Hi David, On 11/11/2023 01:49, David Dai wrote:
Hi, This patch series is a continuation of the talk Saravana gave at LPC 2022 titled "CPUfreq/sched and VM guest workload problems" [1][2][3]. The gist of the talk is that workloads running in a guest VM get terrible task placement and CPUfreq behavior when compared to running the same workload in the host. Effectively, no EAS(Energy Aware Scheduling) for threads inside VMs. This would make power and performance terrible just by running the workload in a VM even if we assume there is zero virtualization overhead. With this series, a workload running in a VM gets the same task placement and CPUfreq behavior as it would when running in the host. The idea is to improve VM CPUfreq/sched behavior by: - Having guest kernel do accurate load tracking by taking host CPU arch/type and frequency into account. - Sharing vCPU frequency requirements with the host so that the host can do proper frequency scaling and task placement on the host side. Based on feedback from RFC v1 proposal[4], we've revised our implementation to using MMIO reads and writes to pass information from/to host instead of using hypercalls. In our example, the VMM(Virtual Machine Manager) translates the frequency requests into Uclamp_min and applies it to the vCPU thread as a hint to the host kernel.
Sorry for not noticing this series until now. The problem you are having with uclamp is actually the same as what I'm tackling right now.
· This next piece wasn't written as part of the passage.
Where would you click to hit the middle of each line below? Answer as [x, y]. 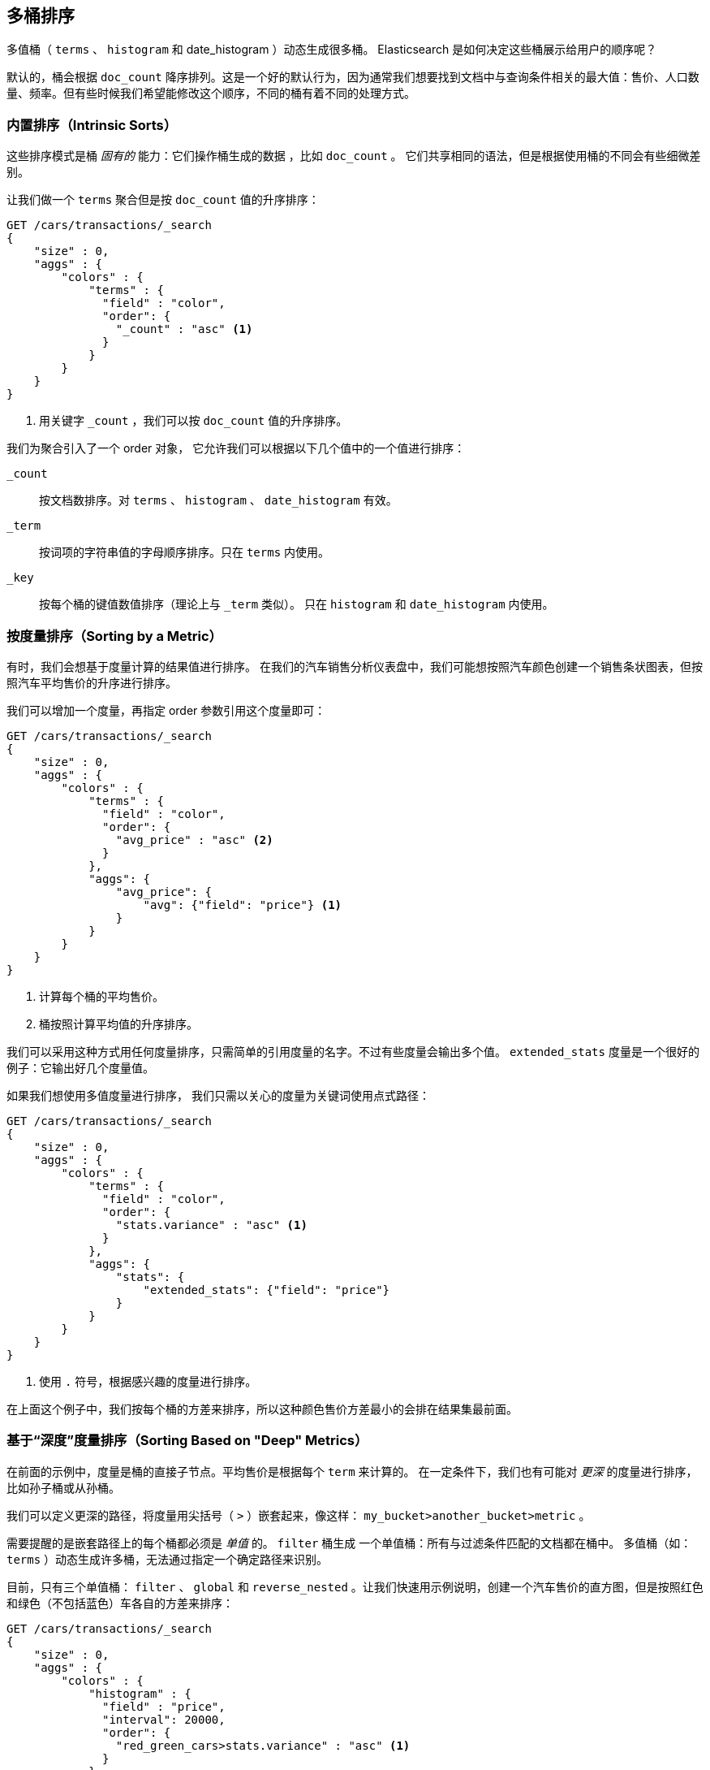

Basically my conclusion so far is that uclamp max aggregation faces quite many problems, which can be easily solved by sum aggregation (summing up the clamped utilization values instead of applying the max uclamp value to the whole rq): https://lore.kernel.org/all/cover.1696345700.git.Hongyan.Xia2@xxxxxxx/ What you described as util_guest sounds to me as exactly what uclamp_min under sum aggregation does. I'm really tempted to ask you to apply my series and see if the new uclamp_min does what you want, instead of introducing a new util_guest signal. If you have no time for this I can try to replicate your setup and do the experiments myself. Also, my knowledge with KVM is limited. May I know where the vCPU fork happens? Can't you just set the p->sched_reset_on_fork flag on fork to not carry forward the uclamp values?
[...]
Hongyan